What Is an American Depositary Share (ADS)?
An American depositary share (ADS) is a U.S. dollar-denominated equity share of a foreign-based company available for purchase on an American stock exchange. American Depositary Shares (ADSs) are issued by depository banks in the U.S. under agreement with the issuing foreign company. The entire issuance is called an American Depositary Receipt (ADR), and the individual shares are referred to as ADSs.
Understanding American Depositary Shares (ADS)
Depending on the level of compliance with U.S. securities regulations the foreign company wishes to follow, companies may either list its shares over-the-counter (OTC) with low reporting requirements or on a major exchange like The New York Stock Exchange (NYSE) or The NASDAQ Stock Market (Nasdaq). Listings on the latter exchanges generally require the same level of reporting as domestic companies and also require adherence to Generally Accepted Accounting Principles (GAAP) rules.
- American Depositary Shares (ADS) refers to individual shares offered by foreign companies on a US exchange.
- Benefits of ADS for the companies include access to a wider investor base and the world's most sophisticated financial marketplace.

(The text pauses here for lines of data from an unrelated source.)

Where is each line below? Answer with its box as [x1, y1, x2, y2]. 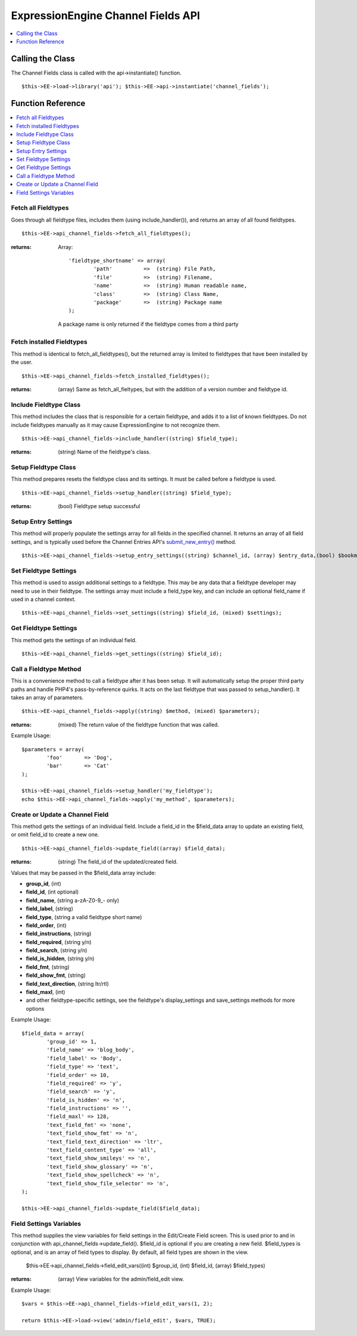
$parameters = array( [21, 746, 84, 753]
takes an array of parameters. [11, 694, 84, 701]
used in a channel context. [11, 596, 76, 603]
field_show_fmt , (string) [26, 971, 86, 979]
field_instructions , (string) [26, 930, 92, 938]
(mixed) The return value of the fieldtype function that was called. [58, 721, 220, 728]
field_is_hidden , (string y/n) [26, 955, 95, 962]
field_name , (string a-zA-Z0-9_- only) [26, 896, 120, 904]
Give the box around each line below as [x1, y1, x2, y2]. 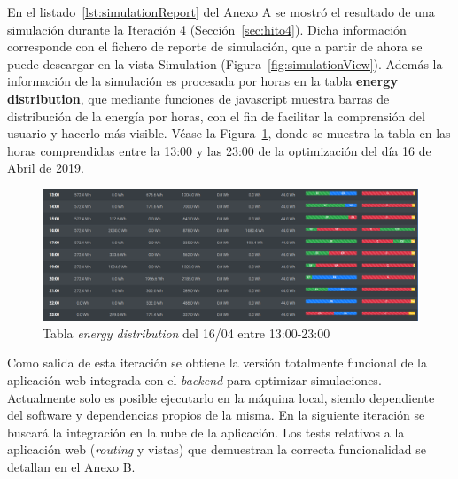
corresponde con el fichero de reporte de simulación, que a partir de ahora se [7, 37, 423, 56]
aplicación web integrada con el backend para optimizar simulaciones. [7, 370, 382, 389]
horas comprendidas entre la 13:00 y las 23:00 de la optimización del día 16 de [7, 141, 431, 159]
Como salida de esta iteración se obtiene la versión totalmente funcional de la [7, 353, 428, 372]
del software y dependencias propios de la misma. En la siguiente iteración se [7, 406, 425, 424]
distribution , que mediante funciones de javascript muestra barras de [7, 89, 390, 107]
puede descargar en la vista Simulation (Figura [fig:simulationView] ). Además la [7, 54, 443, 73]
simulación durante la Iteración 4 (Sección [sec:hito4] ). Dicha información [7, 19, 407, 38]
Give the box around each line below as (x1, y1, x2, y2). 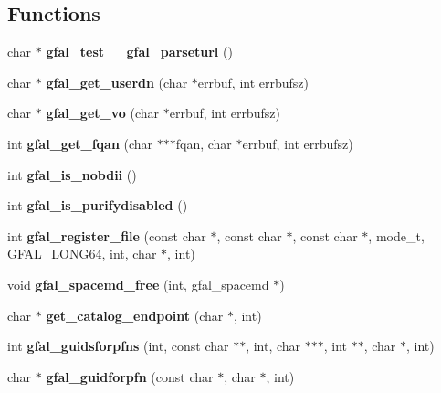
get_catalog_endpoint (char (46, 305, 224, 324)
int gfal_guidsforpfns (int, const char (7, 336, 229, 356)
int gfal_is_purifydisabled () (7, 196, 188, 215)
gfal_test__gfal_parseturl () (46, 42, 233, 61)
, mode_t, (368, 226, 425, 245)
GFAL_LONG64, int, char (7, 244, 157, 263)
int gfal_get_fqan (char (7, 133, 153, 153)
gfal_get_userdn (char (46, 72, 188, 91)
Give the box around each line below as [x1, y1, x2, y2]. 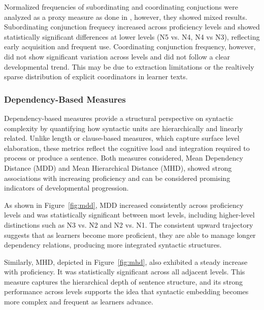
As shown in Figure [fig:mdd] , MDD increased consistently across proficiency [4, 199, 244, 210]
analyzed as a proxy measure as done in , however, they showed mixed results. [4, 11, 247, 22]
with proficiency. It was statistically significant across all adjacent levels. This [4, 266, 245, 277]
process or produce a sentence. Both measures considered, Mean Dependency [4, 152, 243, 163]
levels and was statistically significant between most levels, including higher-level [4, 209, 255, 220]
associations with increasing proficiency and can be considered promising [4, 172, 230, 183]
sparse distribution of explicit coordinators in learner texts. [4, 71, 188, 82]
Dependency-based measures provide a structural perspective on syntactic [4, 112, 234, 123]
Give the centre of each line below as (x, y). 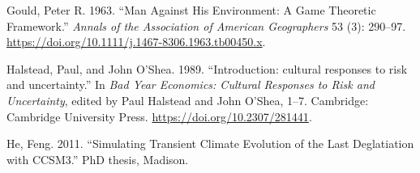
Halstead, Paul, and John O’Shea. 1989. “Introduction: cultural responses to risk (207, 68)
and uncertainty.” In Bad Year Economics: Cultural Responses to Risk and (191, 84)
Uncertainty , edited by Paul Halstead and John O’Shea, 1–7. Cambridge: (188, 100)
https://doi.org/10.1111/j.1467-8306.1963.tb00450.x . (136, 42)
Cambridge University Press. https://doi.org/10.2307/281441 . (159, 116)
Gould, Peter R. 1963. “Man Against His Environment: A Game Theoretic (191, 10)
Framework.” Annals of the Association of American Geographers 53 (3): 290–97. (206, 25)
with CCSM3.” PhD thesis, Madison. (98, 159)
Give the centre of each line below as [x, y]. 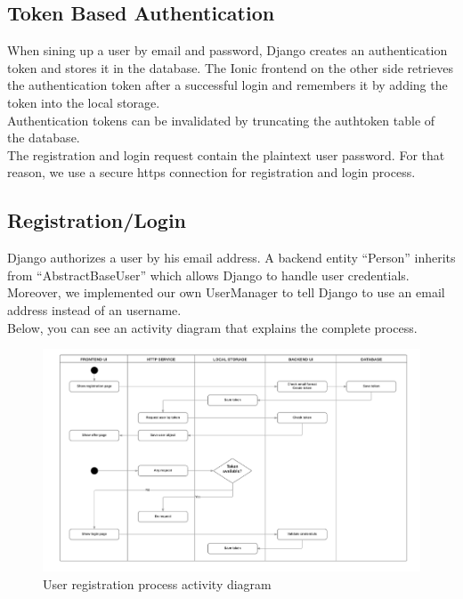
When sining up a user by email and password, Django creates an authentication [227, 50]
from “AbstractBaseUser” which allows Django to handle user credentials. [208, 275]
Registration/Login [97, 220]
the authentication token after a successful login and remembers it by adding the [227, 85]
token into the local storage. [84, 102]
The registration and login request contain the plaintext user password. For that [226, 154]
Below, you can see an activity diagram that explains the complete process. [212, 327]
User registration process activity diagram [157, 583]
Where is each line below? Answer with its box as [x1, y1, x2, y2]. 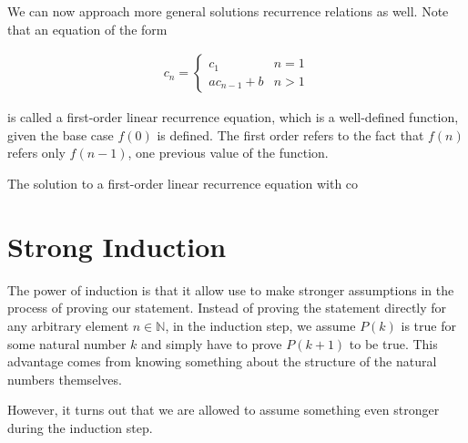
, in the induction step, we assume [165, 315, 356, 335]
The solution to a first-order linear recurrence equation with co [7, 174, 359, 192]
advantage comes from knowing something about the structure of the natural [7, 352, 437, 371]
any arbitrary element [7, 315, 129, 335]
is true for [401, 315, 456, 335]
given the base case [7, 125, 114, 144]
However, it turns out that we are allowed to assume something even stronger [7, 400, 440, 419]
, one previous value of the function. [127, 143, 329, 162]
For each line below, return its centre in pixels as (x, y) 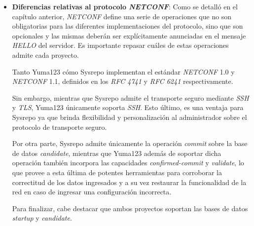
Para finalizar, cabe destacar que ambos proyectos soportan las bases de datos (130, 208)
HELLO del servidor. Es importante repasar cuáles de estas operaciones (120, 45)
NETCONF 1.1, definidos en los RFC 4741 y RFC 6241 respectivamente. (123, 81)
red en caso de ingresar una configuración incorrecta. (92, 192)
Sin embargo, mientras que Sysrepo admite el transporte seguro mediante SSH (130, 97)
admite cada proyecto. (45, 55)
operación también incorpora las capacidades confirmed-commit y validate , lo (128, 163)
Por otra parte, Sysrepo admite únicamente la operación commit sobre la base (130, 143)
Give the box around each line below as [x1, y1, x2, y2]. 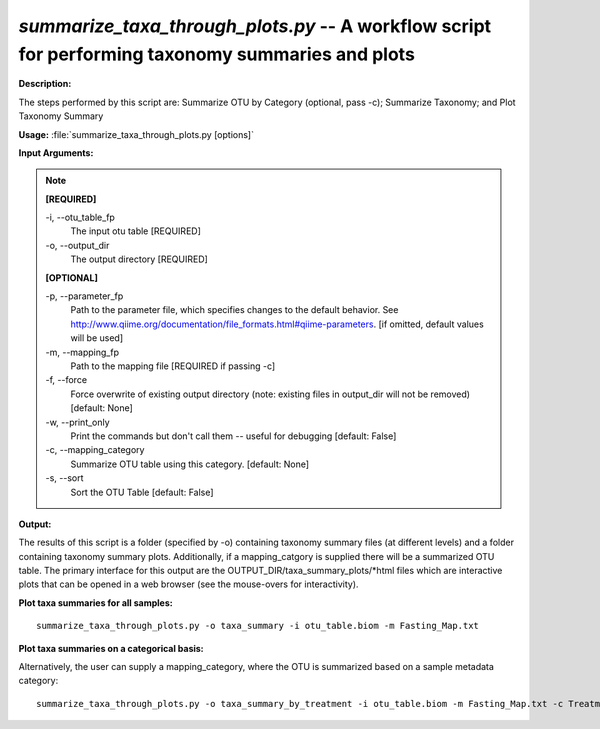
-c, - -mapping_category [45, 444, 145, 456]
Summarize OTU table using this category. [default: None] [70, 458, 310, 470]
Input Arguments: [18, 146, 94, 159]
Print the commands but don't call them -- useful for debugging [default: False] [70, 430, 397, 442]
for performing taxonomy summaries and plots [18, 43, 415, 65]
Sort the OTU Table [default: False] [70, 486, 214, 498]
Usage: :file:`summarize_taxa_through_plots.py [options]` [18, 128, 255, 140]
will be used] [70, 332, 124, 344]
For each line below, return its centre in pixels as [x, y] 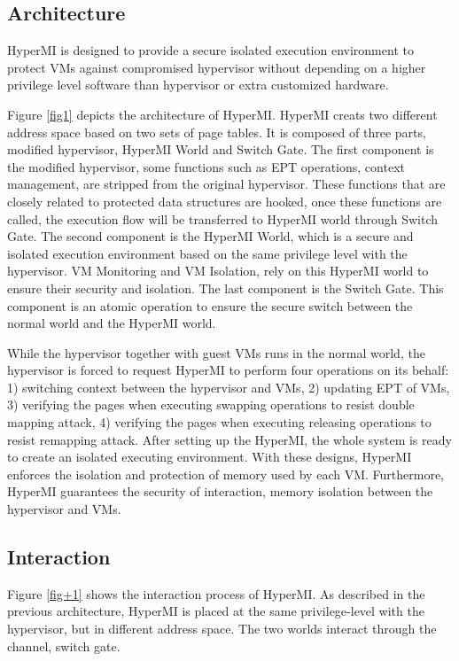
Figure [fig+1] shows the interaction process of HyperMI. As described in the [216, 593]
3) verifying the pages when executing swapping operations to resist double [211, 404]
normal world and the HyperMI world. [112, 323]
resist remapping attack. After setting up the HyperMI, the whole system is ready [229, 439]
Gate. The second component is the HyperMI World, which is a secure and [210, 236]
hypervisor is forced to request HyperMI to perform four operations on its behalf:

- The main drawback of ADS for investors is that there is a currency risk in holding them and any income payments must be converted into US dollars.
Benefits of ADSs
Foreign companies that choose to offer shares on U.S. exchanges gain the advantage of a wider investor base, which can also lower costs of future capital. For U.S. investors, ADSs offer the opportunity to invest in foreign companies without dealing with currency conversions and other cross-border administrative hoops.
Downside of ADSs
Even though ADSs represent real claims to foreign shares and can be converted if an investor wished to do so, there is currency risk involved in holding them. Fluctuations in the currency exchange rate between the USD and the foreign currency will affect the price of shares as well as any income payments, which must be converted into U.S. dollars. Tax treatment of dividends from ADSs is also different. Most countries apply a withholding amount on dividends issued for ADRs. This withholding amount can vary between jurisdictions. For example, Chile and Switzerland withhold 35% witholding tax while France can withhold as much as 75% of the tax on dividends, in case on non-cooperative countries within the EU. The withholding tax is in addition to the dividend tax already levied by US authorities. The dividend tax can be avoided by ADR investors by filling out Form 1116 for foreign tax credit.
Real World Examples of ADSs
ADSs often represent more than one share of common stock. Further, these ADSs can gap up, or increase in price when no trading occurs. This is because trading may occur in the company's domestic country when trading hours are over in the United States, and if the stock trades well in the foreign markets, its SDS equivalent often opens in the U.S. with a sharp jump.
For example, Woori Bank, a bank headquartered in South Korea, is a subsidiary of Woori Financial Group and has ADSs that are traded in the United States. The bank has an ADS that is equal to three shares of common stock, and it gapped up in price by $0.03 on July 20, 2016. Technical analysis of the bank's ADS shows that two-thirds of the time its stock performance continues to increase after the gap up.
Using another example, China Online Education Group, a provider of online English language education services in China, has ADS that represents 15 class A ordinary shares. The company issued 2,400,000 ADS on the NYSE in its public offering on June 10, 2016.